**Directions:** Count the lines in the entries that contain the string "only". State nothing but the number.

Source data:
______________________________

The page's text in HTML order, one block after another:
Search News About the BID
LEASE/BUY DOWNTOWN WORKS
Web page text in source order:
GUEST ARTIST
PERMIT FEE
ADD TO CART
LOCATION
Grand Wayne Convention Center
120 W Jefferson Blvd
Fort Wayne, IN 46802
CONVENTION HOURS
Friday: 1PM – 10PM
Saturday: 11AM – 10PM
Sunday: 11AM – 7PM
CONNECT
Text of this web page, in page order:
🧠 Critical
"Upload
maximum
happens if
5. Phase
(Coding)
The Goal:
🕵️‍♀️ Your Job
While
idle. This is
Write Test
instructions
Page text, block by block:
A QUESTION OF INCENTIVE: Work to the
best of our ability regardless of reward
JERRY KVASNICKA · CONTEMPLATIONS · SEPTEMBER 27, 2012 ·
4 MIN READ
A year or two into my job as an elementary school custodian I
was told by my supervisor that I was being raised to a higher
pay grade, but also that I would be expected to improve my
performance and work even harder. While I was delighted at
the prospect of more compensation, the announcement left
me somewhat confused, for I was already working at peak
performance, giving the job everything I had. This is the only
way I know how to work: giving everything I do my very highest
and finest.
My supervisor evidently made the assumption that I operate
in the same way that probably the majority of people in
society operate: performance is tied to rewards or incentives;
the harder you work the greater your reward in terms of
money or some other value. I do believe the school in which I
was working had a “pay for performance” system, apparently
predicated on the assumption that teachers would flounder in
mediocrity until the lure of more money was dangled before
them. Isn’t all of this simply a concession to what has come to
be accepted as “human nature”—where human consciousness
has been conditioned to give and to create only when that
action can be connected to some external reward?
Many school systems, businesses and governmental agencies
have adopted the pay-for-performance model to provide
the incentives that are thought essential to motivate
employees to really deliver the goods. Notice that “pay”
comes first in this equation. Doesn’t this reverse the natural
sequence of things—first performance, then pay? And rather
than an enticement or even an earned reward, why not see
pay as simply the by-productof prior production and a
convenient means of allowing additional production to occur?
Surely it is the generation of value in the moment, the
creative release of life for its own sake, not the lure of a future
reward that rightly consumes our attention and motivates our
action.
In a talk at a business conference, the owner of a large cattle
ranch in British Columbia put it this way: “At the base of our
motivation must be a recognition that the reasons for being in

______________________________

**Written response:** 2